Jay Taylor just sent out a letter to his subscribers describing a meeting at the Committee for Monetary Research Education, Inc. and his fellow speaker, Stanley Sporkin, as “known for his uncompromising work as a lawyer and a judge.” Sporkin was the CIA general counsel during Iran Contra. Sporkin is a fixer and he is good at it. He left the bench in 2000, several years before a Houston federal district judge found that Sporkin had knowingly allowed a false affidavit to be filed when he was CIA General Counsel, framing Edwin Wilson falsely.

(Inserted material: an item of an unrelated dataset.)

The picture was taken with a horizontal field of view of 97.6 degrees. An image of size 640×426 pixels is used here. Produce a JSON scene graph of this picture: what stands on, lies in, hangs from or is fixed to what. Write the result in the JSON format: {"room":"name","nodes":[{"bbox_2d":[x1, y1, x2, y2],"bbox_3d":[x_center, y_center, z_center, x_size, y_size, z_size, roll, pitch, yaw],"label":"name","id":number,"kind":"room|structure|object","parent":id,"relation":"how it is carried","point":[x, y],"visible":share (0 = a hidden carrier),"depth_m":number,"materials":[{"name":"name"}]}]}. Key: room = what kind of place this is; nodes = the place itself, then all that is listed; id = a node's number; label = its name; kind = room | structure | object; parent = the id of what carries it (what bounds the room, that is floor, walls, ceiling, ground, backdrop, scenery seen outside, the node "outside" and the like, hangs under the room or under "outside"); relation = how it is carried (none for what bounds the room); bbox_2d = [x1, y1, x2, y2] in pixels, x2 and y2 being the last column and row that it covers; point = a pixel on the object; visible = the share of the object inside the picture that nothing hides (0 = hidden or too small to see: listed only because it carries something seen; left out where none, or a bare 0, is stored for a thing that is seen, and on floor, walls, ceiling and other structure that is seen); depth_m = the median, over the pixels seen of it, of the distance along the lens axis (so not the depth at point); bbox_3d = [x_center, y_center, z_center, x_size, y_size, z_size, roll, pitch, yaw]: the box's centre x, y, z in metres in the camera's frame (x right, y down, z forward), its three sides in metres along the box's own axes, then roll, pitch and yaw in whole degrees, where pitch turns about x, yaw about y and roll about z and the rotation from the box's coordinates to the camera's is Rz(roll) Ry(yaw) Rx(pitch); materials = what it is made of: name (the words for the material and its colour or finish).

The following two links are from the website: whereisthemoney.org – The Stanley Sporkin Internet Hotseat:
Inquiry in Case of Arms Dealer Justice to Probe Conduct of Prosecution Washington Post, November 1, 2003
Opinion on Conviction; United States of America vs. Edwin Paul Wilson, Judge’s Opinion, US District Court, Southern District of Texas, October 27, 2003
I had the pleasure of sitting in Stanley Sporkin’s court for several years while he did a brilliant job of intentionally destroying my company, Hamilton Securities. Our litigation was a case study in how to make sure that a target is financially destroyed before it is are allowed to know its accuser, what they were accused of or have an opportunity to address allegations let alone have those allegations documented with evidence. Although it was expensive, watching Sporkin lie, trick and try to coach Department of Justice attorneys as they failed in their efforts to falsify evidence, gave me an invaluable education in the enforcement and judicial machinery of economic warfare.

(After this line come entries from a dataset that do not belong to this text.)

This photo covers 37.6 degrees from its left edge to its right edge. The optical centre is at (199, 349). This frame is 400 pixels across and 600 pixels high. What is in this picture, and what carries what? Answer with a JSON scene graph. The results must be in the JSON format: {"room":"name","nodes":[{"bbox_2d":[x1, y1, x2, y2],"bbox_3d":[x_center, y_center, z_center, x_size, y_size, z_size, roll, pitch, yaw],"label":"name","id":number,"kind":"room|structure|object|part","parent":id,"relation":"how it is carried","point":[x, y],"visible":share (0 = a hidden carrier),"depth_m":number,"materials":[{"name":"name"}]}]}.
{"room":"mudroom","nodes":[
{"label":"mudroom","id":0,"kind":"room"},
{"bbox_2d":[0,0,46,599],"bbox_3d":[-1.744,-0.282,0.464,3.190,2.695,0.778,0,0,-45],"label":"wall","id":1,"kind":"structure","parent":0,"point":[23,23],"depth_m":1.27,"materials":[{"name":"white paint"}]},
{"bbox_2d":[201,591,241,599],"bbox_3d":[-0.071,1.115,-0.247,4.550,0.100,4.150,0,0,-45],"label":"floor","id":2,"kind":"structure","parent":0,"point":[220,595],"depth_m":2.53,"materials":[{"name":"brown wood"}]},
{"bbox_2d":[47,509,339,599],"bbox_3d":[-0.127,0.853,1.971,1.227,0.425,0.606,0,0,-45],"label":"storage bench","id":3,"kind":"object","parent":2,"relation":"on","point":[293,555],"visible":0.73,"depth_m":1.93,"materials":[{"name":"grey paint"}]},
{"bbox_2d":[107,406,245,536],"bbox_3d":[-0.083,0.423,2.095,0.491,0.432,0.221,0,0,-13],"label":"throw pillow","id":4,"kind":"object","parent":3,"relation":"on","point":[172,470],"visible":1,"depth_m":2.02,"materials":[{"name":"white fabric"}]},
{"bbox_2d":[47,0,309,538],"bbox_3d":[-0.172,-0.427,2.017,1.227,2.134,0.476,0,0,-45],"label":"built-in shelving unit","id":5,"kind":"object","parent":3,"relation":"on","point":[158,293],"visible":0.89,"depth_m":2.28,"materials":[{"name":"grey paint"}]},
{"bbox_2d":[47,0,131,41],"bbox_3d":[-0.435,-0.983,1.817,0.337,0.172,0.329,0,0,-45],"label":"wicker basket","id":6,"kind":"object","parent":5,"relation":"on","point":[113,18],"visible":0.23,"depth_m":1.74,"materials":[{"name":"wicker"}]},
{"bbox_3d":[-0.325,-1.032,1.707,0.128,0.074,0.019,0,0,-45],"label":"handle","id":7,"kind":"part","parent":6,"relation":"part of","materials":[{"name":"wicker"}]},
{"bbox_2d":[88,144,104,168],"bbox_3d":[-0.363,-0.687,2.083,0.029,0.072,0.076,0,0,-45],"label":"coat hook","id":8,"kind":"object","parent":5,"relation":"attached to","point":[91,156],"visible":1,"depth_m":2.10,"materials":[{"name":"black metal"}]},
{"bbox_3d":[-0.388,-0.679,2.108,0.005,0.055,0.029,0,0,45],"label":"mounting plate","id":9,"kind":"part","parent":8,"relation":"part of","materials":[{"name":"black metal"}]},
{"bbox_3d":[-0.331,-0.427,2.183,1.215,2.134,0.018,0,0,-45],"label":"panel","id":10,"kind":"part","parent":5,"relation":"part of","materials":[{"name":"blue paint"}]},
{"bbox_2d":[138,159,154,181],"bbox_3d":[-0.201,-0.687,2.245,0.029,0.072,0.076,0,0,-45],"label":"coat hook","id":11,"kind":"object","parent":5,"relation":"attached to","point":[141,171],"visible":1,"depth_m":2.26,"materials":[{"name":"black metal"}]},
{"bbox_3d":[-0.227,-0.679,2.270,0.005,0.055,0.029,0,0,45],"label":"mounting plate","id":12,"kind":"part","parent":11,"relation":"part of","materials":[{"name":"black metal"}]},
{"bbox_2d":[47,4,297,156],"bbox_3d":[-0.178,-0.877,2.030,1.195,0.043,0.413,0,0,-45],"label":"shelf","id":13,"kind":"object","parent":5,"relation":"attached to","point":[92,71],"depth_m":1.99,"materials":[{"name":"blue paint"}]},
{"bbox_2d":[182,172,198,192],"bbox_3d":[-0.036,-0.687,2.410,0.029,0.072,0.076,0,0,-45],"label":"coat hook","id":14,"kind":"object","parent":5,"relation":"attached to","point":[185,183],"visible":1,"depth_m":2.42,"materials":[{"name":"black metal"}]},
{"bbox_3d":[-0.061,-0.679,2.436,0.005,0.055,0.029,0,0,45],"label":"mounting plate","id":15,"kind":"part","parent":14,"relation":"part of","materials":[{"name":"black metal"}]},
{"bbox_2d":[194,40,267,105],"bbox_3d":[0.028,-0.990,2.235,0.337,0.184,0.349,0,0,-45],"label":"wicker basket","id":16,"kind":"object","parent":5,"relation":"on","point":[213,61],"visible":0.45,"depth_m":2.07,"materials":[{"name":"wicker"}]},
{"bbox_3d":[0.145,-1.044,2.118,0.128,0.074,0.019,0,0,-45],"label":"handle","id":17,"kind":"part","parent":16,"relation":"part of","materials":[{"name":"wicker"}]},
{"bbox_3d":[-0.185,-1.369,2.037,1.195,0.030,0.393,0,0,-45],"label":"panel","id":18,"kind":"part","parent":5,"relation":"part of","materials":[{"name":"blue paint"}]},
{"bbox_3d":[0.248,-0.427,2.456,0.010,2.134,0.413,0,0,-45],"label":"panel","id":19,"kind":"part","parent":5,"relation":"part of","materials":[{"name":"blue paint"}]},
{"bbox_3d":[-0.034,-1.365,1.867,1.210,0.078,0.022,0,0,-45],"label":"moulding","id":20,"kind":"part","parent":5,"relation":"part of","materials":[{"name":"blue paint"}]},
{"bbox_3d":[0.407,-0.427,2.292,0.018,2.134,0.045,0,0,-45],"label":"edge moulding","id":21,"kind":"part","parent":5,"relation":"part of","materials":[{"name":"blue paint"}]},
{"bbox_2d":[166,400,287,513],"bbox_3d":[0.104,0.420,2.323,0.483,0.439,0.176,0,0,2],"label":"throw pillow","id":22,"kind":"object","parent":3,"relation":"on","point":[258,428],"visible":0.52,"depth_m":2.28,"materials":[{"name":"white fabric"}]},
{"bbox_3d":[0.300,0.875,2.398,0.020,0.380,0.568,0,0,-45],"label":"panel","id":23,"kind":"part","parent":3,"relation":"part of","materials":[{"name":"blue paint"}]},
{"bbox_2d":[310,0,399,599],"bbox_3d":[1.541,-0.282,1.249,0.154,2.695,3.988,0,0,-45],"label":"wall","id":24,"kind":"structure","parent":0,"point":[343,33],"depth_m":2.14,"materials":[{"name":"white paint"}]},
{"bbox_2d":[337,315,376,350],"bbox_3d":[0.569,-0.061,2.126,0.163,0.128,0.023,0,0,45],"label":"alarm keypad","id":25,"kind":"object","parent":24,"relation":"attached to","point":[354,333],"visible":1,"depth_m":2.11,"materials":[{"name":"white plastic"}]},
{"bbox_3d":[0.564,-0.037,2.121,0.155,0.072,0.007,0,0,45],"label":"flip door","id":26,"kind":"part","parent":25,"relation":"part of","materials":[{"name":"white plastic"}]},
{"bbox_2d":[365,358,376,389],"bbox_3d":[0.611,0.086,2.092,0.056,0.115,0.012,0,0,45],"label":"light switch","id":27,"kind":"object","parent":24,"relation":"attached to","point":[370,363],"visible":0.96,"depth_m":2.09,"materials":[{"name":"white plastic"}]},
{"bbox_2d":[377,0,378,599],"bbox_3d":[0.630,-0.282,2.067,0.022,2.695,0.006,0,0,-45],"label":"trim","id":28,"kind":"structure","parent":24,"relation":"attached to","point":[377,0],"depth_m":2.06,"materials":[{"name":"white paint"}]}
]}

Sporkin had our entire digital infrastructure seized and put under court control, including software tools and databases that allowed me and my team to track and analyze government cash and credit flows at a local level throughout America. It was that phenomenal digital infrastructure that taught me where the incredible opportunities are to reengineer government investment in a way that could significantly increase our quality of life and sustainability in America — not to mention ending drug trafficking and the war on drugs and the family and community pain and suffering they cause. After many years, when I finally got our records back, guess what? The most valuable software tools were gone — disappeared under court control.
When Sporkin retired from the bench, he joined Weil Gotshal, the law firm that represented Enron during the bankruptcy. He has since left the firm.

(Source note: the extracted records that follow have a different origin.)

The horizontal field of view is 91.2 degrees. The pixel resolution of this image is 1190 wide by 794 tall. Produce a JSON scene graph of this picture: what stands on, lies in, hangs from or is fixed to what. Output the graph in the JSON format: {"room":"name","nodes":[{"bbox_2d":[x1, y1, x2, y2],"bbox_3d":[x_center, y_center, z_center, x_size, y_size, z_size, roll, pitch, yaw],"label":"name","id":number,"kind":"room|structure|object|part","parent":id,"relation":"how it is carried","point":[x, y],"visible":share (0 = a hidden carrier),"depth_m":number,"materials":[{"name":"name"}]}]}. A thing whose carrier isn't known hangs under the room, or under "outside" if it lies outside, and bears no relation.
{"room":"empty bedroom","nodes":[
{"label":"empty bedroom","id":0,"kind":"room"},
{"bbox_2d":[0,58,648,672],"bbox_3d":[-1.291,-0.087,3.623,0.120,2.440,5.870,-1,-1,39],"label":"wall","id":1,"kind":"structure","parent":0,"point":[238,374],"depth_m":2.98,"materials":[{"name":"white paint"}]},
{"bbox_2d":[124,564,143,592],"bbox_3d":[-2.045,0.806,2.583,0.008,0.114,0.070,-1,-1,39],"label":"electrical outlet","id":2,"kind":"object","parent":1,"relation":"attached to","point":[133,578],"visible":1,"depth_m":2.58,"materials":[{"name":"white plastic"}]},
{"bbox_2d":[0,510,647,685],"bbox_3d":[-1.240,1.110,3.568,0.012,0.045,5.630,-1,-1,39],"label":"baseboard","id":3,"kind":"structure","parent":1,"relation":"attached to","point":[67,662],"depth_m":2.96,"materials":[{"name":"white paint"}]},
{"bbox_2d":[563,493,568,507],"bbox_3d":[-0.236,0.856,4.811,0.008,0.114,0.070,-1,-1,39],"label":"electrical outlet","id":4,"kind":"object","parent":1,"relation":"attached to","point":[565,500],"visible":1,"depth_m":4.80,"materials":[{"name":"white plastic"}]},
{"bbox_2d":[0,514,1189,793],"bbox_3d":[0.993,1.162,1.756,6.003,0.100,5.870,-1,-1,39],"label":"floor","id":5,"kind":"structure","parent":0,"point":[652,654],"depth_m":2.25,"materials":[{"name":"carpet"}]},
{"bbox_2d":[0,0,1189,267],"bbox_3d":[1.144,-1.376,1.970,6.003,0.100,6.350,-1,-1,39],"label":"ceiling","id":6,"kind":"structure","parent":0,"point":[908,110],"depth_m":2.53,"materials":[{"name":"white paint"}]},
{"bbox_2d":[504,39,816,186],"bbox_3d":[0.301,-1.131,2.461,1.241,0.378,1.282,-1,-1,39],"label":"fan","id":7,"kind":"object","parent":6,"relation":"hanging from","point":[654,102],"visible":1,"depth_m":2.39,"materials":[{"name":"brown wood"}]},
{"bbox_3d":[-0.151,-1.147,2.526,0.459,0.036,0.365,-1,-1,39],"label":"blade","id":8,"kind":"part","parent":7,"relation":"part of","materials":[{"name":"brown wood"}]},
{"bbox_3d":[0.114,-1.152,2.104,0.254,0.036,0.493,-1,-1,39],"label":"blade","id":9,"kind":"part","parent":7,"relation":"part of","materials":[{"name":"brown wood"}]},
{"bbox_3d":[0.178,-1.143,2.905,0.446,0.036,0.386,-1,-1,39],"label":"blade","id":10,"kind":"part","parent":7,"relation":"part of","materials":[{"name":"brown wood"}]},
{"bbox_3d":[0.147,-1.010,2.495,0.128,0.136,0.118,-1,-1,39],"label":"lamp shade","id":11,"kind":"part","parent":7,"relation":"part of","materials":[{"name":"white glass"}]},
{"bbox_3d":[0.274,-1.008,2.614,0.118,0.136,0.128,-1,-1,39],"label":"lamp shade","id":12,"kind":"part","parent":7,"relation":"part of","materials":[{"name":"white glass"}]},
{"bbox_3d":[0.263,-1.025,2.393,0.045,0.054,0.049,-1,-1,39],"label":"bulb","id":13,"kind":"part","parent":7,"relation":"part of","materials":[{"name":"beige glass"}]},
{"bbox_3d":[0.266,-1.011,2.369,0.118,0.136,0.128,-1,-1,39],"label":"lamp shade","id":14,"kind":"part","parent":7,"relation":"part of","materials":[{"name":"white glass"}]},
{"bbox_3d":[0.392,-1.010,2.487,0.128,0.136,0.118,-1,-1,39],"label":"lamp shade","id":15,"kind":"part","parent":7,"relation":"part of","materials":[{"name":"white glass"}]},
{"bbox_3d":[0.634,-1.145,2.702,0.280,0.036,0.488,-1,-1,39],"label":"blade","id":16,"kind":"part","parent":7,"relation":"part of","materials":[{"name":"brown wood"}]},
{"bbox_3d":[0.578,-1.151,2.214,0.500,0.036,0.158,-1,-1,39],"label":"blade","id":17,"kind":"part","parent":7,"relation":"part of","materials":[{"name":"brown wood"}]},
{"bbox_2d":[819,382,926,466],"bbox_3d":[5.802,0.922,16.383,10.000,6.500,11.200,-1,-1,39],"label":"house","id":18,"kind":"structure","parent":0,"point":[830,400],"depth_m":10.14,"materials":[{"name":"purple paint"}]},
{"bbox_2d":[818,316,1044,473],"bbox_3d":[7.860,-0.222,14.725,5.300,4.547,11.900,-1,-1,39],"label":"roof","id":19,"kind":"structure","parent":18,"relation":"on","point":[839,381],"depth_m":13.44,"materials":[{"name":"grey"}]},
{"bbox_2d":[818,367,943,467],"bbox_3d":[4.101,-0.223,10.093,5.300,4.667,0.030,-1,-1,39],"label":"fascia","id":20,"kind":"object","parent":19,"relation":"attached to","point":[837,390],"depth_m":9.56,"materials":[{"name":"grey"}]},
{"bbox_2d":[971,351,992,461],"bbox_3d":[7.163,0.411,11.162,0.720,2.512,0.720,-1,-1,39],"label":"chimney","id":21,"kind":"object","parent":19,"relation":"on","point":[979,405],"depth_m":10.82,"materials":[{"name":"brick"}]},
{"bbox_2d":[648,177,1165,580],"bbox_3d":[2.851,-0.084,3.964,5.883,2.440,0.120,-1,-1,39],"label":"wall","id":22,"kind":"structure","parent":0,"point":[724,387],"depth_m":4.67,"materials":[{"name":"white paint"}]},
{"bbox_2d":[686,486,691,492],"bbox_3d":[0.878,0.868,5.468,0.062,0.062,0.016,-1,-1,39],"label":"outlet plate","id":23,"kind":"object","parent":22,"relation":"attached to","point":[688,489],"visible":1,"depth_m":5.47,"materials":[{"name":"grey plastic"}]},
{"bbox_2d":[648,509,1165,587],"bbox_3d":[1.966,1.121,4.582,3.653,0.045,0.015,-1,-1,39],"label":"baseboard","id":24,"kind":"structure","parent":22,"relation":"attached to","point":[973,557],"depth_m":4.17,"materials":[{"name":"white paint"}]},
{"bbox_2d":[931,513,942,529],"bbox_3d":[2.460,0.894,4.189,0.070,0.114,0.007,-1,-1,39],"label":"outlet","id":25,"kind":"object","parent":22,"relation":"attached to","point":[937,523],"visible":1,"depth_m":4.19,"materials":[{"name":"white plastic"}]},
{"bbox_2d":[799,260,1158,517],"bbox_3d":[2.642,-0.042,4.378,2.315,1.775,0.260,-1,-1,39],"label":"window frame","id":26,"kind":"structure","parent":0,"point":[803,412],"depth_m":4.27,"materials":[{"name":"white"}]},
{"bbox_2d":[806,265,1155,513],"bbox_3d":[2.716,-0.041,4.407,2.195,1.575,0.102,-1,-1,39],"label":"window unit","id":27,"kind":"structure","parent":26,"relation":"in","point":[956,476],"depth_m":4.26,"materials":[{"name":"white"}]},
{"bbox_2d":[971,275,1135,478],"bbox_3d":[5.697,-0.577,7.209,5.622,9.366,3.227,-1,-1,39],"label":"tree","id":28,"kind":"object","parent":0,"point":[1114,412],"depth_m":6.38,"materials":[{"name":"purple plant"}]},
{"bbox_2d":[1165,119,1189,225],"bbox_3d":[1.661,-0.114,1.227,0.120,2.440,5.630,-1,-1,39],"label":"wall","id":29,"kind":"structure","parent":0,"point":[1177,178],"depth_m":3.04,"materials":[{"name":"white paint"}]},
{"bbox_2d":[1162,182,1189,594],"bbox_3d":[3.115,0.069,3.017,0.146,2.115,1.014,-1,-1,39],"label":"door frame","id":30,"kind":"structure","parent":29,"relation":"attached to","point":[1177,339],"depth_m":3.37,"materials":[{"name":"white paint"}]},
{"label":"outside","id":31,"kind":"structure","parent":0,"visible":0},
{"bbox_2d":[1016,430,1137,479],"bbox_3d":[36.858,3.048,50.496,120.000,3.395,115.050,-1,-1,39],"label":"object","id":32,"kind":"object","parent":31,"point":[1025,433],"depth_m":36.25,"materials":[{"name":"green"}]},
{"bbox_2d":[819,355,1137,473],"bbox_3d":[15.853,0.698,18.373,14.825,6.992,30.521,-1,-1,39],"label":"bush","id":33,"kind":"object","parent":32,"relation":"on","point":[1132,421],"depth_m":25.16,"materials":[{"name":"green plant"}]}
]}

Why do I tell this story? As discussed in an earlier post, transparency is essential for the evolution of cooperative economic behavior. If someone like Sporkin can remain socially acceptable to people committed to monetary integrity, then crime will continue to pay and the extraordinary gapping between our cost of capital and the cost of capital of insiders like those who pull Sporkin’s strings will continue to grow, irrespective of what monetary reforms are discussed.
In a nutshell:
No transparency of dirty players = crime pays = more slow burn. This means that transparency of illegal activities and players is a condition precedent to truly successful mission investing.